Source material =>
┄┄┄┄┄┄
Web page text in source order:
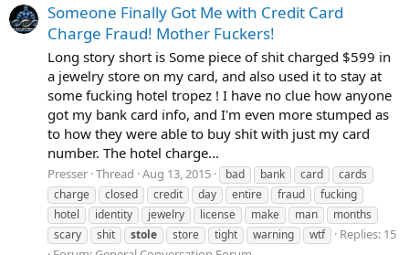
Someone Finally Got Me with Credit Card
Charge Fraud! Mother Fuckers!
Long story short is Some piece of shit charged $599 in
a jewelry store on my card, and also used it to stay at
some fucking hotel tropez ! I have no clue how anyone
got my bank card info, and I'm even more stumped as
to how they were able to buy shit with just my card
number. The hotel charge...
Presser Thread Aug 13, 2015 bad bank card
cards
charge
closed credit day entire fraud
fucking
hotel
identity jewelry license make man
months
scary
shit stole store tight warning wtf
Replies: 15
┄┄┄┄┄┄
Task statement =>
Would you please repeat the lines from the one with "closed credit day entire fraud" through the last line of the listing above, exactly and with nothing else?

Response to the exercise =>
closed credit day entire fraud
fucking
hotel
identity jewelry license make man
months
scary
shit stole store tight warning wtf
Replies: 15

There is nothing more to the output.